# Lot vs. Driveway vs. Sidewalk Formulas



## btlawncare (Oct 27, 2015)

First I want to say hello. I'm Dave and New to the site. I've been in business for myself for about 6yrs. Year round maintenance and it's myself and up to 2 helpers so far. 

Okay, I've come up with a formula that I'm happy with for snow, based on every thousand square feet for the commercial lots that I'm plowing right now that are anywhere between, 28,575 and 35,600 sq. ft. 

The per hour price, including labor, fuel and expenses comes out to roughly the same. Those were the two ways I tried estimating. 

My hourly price was found by taking the time from home base to each individual site, (as if it were the only one I was doing) and back and includes a full tank.

When I try applying that same formula, (per thousand sq. ft.), to driveways and sidewalks, the price comes in way to low. Now I understand with sidewalks equipment makes a difference, (I'm using a snowblower). Driveway could be a blower or the plow depending of course on the size of the drive.

Question is, is there another type of formula I can use (that is similar). I'm thinking the formula is not working because there isn't enough square footage to go by the "per thousand", since the square footage is typically smaller with the sidewalks and drives?
I did come up with one way but then as the walks get bigger the price seems to get lower. When you look at the walk, like a 60ft. compared to one of my 609ft. walks, the smaller one seems like I'm making out better.

Obviously I want to be able to be the same across the board with any estimate that may come my way. I don't want to be like ehhh...this much.

P.S. None of my estimating includes salting. I have a SnowEx mini pro 575. This will be the first time using that. I'm not sure how I will do that either. I need to figure out how many square feet a 50lb bag can go. Again I understand that varies with speed. For me a bag is $6. A ton is $90 I have nowhere to put a ton of bulk salt. I was thinking bringing it home and storing and using 5 gallon buckets. That would be a lot of fun...not. Would it be reasonable to say that I could use between 6 to 8 bags for 28000 square feet and get adequate coverage?

I hope this makes sense, and thank you for any input.


----------



## grandview (Oct 9, 2005)

Seasonal price.


----------



## btlawncare (Oct 27, 2015)

Thanks but I prefer to do per push. I've been asked to pre salt plow and resalt. So trying to guess that would be worse for me.


----------



## jhall22guitar (Dec 11, 2011)

If it was me, I would come up with a per push or tiered pricing for the plowing/shoveling. Salting is extra for each application.

If they want the site pre-treated, that would just pay the same as a salting application.

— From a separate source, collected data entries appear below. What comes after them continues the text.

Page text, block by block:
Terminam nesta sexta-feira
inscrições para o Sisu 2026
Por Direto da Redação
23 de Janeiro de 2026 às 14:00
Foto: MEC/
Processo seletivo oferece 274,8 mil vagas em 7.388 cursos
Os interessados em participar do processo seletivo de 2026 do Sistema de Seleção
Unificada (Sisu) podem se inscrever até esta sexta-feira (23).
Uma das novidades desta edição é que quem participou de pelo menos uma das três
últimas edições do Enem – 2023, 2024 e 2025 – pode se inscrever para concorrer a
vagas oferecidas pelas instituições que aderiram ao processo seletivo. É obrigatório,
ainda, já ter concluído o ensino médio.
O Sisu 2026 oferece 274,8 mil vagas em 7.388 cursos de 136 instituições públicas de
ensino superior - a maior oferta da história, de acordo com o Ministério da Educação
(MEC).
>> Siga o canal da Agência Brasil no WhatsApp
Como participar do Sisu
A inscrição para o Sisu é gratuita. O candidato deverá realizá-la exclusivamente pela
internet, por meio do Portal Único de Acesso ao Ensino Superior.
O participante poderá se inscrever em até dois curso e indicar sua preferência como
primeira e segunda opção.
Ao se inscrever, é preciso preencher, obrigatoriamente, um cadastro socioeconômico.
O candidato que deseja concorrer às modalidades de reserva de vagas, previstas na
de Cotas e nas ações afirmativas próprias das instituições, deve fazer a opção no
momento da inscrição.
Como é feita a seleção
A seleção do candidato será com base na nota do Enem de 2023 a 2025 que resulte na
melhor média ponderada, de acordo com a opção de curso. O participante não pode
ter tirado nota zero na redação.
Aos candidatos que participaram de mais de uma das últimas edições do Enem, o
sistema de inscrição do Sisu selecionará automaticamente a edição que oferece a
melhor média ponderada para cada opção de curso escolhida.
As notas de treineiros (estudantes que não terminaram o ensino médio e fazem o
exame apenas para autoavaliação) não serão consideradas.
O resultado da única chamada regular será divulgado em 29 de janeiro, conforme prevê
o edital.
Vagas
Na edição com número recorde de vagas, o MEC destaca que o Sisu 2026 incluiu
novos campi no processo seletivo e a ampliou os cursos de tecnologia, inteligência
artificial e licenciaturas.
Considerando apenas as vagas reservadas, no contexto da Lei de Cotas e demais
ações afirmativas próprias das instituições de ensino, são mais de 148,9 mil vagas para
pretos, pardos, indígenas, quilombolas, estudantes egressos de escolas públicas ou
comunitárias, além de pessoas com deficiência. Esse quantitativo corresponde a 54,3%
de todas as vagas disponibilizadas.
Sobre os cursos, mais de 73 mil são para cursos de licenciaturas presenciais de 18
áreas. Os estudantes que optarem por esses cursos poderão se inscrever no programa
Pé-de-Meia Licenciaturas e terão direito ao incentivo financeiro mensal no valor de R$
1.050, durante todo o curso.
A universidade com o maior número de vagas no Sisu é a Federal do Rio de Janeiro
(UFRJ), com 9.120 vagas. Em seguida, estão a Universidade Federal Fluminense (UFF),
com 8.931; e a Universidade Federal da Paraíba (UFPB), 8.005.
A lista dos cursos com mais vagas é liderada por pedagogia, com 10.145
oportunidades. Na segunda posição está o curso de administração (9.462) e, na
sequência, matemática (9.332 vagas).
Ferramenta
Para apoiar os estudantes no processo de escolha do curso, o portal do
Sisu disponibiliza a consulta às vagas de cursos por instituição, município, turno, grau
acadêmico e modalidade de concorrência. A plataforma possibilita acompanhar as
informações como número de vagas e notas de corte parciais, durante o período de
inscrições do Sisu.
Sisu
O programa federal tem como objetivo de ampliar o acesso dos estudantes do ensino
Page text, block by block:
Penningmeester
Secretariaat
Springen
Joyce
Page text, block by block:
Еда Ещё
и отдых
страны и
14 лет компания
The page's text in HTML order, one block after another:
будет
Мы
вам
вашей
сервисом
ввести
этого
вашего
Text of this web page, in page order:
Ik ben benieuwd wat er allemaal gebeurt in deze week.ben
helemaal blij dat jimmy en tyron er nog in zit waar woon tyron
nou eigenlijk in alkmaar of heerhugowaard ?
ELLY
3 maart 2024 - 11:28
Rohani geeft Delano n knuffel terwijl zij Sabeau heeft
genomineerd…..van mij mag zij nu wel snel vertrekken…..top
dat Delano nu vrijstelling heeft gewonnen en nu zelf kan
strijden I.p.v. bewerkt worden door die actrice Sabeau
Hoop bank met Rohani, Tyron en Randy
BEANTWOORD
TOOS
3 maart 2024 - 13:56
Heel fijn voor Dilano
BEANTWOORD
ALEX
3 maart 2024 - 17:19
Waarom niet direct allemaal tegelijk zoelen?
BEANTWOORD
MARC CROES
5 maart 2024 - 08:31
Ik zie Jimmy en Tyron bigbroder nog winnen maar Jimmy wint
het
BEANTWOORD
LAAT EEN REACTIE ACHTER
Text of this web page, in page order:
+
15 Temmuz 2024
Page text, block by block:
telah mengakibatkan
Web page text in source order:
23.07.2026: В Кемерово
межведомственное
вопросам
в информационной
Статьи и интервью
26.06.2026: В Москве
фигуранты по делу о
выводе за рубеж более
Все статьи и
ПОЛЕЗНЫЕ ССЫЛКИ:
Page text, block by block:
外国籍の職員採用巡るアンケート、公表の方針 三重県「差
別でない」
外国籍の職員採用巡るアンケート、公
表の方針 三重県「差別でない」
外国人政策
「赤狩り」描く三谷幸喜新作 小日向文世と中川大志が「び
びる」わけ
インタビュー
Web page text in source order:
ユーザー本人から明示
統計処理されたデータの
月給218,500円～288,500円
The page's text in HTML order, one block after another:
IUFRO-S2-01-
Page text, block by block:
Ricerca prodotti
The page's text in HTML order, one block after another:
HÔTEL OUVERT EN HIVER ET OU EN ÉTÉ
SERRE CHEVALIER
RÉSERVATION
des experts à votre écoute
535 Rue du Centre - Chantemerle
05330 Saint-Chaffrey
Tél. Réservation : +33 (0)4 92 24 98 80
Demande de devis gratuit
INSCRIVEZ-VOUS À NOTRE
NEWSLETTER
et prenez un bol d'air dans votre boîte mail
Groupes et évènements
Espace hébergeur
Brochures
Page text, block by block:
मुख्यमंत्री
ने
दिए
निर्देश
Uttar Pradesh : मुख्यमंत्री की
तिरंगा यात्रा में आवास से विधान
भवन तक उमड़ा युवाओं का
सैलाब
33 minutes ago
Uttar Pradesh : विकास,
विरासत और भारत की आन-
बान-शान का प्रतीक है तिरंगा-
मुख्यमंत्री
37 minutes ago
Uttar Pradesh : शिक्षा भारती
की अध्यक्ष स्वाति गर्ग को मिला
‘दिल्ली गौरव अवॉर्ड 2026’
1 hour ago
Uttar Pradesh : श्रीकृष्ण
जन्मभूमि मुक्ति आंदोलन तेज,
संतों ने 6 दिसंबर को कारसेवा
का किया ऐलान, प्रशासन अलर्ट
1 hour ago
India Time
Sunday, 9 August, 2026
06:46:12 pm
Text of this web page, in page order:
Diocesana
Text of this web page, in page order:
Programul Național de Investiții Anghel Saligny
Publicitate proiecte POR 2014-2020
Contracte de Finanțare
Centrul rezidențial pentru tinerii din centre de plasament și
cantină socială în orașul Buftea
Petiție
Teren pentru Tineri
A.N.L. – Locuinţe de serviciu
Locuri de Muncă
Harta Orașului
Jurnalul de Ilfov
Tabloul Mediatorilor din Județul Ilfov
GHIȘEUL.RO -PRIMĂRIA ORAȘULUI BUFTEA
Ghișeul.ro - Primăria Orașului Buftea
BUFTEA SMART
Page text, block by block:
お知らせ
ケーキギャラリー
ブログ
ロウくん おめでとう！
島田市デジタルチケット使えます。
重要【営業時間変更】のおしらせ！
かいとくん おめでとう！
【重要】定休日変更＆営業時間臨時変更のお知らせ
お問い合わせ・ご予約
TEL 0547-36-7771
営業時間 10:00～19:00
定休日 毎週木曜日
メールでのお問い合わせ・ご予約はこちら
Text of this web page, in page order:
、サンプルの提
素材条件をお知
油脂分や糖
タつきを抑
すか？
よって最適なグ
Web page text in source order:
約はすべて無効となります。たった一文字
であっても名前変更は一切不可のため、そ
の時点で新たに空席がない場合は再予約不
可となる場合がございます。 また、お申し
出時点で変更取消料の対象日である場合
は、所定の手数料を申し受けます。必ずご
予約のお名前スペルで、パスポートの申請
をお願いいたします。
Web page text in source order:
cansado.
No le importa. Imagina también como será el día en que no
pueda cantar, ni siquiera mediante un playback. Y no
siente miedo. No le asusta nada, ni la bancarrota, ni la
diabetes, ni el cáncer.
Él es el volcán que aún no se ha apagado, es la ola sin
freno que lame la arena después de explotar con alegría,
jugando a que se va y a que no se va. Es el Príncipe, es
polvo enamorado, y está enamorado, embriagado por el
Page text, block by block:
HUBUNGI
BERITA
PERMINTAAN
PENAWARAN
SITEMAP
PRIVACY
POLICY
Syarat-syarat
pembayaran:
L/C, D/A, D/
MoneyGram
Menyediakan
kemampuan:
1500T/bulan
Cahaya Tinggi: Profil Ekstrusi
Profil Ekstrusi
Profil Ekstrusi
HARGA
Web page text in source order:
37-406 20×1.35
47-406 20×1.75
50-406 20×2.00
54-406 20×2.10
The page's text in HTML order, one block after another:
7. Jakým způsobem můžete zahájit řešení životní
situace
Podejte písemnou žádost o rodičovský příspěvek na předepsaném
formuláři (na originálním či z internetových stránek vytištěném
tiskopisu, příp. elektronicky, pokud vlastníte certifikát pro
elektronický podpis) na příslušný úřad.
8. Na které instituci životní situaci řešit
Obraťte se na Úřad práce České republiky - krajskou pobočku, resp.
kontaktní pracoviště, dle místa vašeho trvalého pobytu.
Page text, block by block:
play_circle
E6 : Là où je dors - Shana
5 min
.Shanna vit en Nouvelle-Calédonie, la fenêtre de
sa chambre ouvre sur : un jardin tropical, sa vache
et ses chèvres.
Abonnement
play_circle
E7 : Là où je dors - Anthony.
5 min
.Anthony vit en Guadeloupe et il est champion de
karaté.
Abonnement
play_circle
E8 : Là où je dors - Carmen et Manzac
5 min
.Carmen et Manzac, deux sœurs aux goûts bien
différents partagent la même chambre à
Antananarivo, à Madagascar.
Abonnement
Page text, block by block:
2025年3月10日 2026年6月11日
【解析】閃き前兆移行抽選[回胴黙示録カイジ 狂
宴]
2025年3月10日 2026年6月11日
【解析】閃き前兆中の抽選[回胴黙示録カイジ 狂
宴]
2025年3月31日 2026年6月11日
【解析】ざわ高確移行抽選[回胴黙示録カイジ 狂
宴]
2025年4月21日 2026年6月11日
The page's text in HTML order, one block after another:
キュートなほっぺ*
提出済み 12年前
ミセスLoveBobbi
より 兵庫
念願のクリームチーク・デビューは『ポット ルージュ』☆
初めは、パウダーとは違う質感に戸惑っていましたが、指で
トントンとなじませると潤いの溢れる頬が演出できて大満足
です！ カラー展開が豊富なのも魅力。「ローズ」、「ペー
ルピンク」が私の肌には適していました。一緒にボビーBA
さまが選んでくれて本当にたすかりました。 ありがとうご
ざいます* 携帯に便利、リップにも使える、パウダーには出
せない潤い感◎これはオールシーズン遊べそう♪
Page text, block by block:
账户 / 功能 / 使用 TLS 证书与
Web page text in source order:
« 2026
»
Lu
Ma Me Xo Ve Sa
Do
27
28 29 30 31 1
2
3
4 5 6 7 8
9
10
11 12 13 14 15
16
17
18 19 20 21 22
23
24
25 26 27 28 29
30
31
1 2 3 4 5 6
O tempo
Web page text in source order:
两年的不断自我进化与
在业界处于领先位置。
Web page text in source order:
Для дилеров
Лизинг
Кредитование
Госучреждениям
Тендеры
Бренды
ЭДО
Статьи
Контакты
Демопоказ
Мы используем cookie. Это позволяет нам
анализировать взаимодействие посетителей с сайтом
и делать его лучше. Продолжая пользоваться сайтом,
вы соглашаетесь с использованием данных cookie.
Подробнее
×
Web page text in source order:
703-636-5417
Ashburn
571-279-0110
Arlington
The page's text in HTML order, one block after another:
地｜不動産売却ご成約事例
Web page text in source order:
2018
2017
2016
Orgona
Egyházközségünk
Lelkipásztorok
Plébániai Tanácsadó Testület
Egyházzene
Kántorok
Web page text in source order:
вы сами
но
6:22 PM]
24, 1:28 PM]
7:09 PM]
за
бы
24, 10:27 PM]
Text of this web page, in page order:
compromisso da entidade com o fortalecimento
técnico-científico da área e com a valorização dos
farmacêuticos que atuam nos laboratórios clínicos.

In my mind there is no formula. Look at the lot and see how big it is, know about how much can be plowed in an hour, know your costs, add in profit, come up with your price. Every lot will either be easy or have some curveballs thrown in that need to be factored into your time, and thus your cost.


----------



## thelettuceman (Nov 23, 2010)

jhall22guitar;2045728 said:


> If it was me, I would come up with a per push or tiered pricing for the plowing/shoveling. Salting is extra for each application.
> 
> If they want the site pre-treated, that would just pay the same as a salting application.
> 
> In my mind there is no formula. Look at the lot and see how big it is, know about how much can be plowed in an hour, know your costs, add in profit, come up with your price. Every lot will either be easy or have some curveballs thrown in that need to be factored into your time, and thus your cost.


This would be my exact answer!


----------



## btlawncare (Oct 27, 2015)

Thanks for the replies. I'm trying to be a little more systematic about it though. That's the reason for coming up with a formula or method. I understand no two places are the same, I just want to make the process a little better than guessing. I have something that works and I can be happy with, but it just doesn't work with the smaller driveways and walks. 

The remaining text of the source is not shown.